Sebagai lembaga yang mengakomodir peran remaja sebagai siswa atau
peserta didik, sekolah memiliki peran sentral dalam mendukung perkembangan
berbagai karakteristik resiliensi dan memberikan faktor protektif bagi karakteristik
tersebut. Berbagai literatur tentang resiko dan resiliensi menyebutkan bahwa
sekolah merupakan lingkungan kritis bagi siswa dalam mengembangkan kapasitas
untuk keluar dari adversitas, menyesuaikan diri dengan tekanan-tekanan, dan
menghadapi problem-problem, serta mengembangkan berbagai kompetensi sosial,
akademik dan vokasional yang diperlukan untuk mencapai kehidupan yang lebih
baik. Bimbingan dan konseling merupakan bagian integral dari proses pendidikan
di sekolah. Dengan demikian dapat dipastikan bahwa layanan bimbingan dan
konseling di sekolah juga turut bertanggung jawab dalam mendukung
pengembangan karakteristik yang mendukung peningkatan resiliensi siswa.
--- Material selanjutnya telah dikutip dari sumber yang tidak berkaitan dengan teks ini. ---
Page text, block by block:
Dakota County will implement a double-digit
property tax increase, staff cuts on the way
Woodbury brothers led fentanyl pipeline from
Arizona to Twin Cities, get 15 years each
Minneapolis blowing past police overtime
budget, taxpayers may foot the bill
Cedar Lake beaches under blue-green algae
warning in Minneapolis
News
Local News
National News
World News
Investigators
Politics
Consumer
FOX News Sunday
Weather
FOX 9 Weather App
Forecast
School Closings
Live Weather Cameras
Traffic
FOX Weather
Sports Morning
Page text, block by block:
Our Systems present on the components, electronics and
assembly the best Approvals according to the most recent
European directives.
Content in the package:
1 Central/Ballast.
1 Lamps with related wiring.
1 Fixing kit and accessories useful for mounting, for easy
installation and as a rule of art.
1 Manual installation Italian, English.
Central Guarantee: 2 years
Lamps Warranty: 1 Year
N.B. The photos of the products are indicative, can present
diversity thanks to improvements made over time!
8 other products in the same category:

Berkenaan dengan hal tersebut, konselor sekolah memiliki tanggung jawab etis
untuk memfasilitasi perkembangan pribadi, sosial dan akademik seluruh siswa di
sekolah tersebut sampai level tertinggi melalui layanan bimbingan dan konseling
yang bermutu dan tepat sasaran. Namun, untuk dapat memberikan layanan
bermutu dan tepat sasaran seperti yang diharapkan, konselor tidak hanya dituntut
untuk memiliki profesionalisme tapi juga pengetahuan dan keterampilan yang
memadai seputar teori dan pendekatan konseling.
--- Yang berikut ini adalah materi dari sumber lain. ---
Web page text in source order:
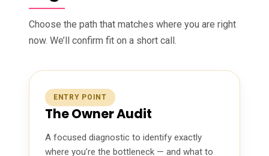
Choose the path that matches where you are right
now. We’ll confirm fit on a short call.
ENTRY POINT
The Owner Audit
A focused diagnostic to identify exactly
where you’re the bottleneck — and what to

Para peneliti memandang resiliensi sebagai suatu proses yang dinamis
dibanding sebagai suatu sifat. Hal ini berarti bahwa resiliensi merupakan kapasitas
individu yang diperoleh melalui proses belajar dan pengalaman lingkungan.
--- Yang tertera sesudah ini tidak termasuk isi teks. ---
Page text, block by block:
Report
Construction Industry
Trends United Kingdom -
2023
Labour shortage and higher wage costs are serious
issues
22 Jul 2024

Resiliensi merupakan sikap dan keterampilan yang dapat dipelajari dan
dikembangkan oleh setiap individu, namun untuk dapat mendukung
perkembangan resiliensi dan membantu individu memelihara kemampuan
resiliensi dalam diri mereka, diperlukan lingkungan yang fasilitatif, kondusif dan
motivasional. Lingkungan keluarga, sekolah dan masyarakat terutama sangat
berperan penting dalam mendukung perkembangan berbagai karakteristik
resiliensi dan memberikan faktor protektif bagi karakteristik tersebut (Desmita,
2006:198).
Sekolah merupakan lingkungan yang sangat besar pengaruhnya bagi
perkembangan anak dan remaja. Dengan demikian jelas bahwa sekolah
merupakan lingkungan kedua setelah keluarga yang sangat memungkinkan
membantu siswa mengembangkan resiliensi.
9. BAB III
KESIMPULAN
3.1 Penutup
Resiliensi bermakna kemampuan seseorang untuk bangkit dari
keterpurukan yang terjadi dalam perkembangannya. Dimana ada tekanan yang
mengganggu orang-orang dengan resiliensi tinggi akan mudah untuk kembali ke
keadaan normal. Orang yang resilien lebih mudah dalam mengatur regulasi emosi.
Mereka cepat memutus perasaan yang tak sehat, yang kemudian justru
membantunya tumbuh menjadi orang yang lebih kuat.